2. Militarizing the police further than they already are is a problem when we should be doing the opposite. The police need to become public servants who are accountable to the public.

3. This is a huge waste of resources - if the city did decide to fund it, it would waste dollars that should be used to solve the underlying crises of poverty and lack of education, jobs, affordable homes and access to health care that fuel violence and crime in our city. The recent DOJ report found that Baltimore City Police are already overusing resources such as the use of police helicopters to enforce nuisance laws.

4. Constant aerial surveillance fuels the 'warrior mentality' that the DOJ report also found to be a problem with police in Baltimore. Police are trained to be the opposite of what they should be: public servants.

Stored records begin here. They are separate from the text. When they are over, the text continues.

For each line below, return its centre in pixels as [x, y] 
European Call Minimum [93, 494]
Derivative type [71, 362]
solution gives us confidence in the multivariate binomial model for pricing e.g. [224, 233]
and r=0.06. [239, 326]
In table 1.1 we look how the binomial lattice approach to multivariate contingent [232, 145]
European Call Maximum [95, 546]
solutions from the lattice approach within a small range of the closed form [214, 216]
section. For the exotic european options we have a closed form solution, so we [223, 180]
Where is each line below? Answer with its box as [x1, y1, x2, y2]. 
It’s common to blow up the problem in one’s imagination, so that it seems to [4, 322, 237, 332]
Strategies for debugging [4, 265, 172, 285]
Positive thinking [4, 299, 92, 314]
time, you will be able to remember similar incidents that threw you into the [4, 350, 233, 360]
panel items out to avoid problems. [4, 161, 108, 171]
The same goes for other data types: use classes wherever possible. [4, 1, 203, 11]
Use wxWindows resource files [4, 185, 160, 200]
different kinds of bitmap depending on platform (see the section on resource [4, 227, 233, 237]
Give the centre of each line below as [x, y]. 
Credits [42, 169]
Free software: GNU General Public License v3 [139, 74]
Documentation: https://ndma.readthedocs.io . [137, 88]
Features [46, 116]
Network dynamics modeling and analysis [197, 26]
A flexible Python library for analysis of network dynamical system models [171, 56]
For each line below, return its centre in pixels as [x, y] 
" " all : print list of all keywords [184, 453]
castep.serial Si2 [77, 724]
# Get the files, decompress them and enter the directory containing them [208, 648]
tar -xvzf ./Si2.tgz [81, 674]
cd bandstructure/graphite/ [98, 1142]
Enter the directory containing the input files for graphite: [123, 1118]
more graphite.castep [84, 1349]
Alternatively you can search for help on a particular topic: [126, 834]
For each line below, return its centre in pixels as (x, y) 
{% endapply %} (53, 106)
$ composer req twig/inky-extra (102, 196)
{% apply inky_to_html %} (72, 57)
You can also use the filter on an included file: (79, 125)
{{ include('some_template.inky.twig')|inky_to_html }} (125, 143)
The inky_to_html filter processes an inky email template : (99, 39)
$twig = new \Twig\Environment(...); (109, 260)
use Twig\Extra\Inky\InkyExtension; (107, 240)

. It has a real potential for abuse and charging innocent people with crimes because they are in an area where a crime is committed. We've already seen abuse of that in the city, especially with the case of Keith Davis, Jr.

We must totally transform the way that policing is done in Baltimore City, in Maryland and across the country. Instead of violating our constitutional rights, law enforcement and policy makers must take meaningful steps to stop criminalizing our population, to reduce wealth inequality and to guarantee that people have access to basic necessities.

This surveillance program should be immediately stopped. There should be a public debate on whether constant aerial surveillance is a tactic the communities of Baltimore want. The city should review the legality of constant aerial surveillance. And, all records of surveillance should be reviewed to see if African American and poor communities are being targeted, as the DOJ report shows that Baltimore police act in a racially discriminatory way.

Real security means that people have access to health care, housing, education and jobs with a living wage. When this is accomplished, and the police serve the public, there will be justice and there will be peace.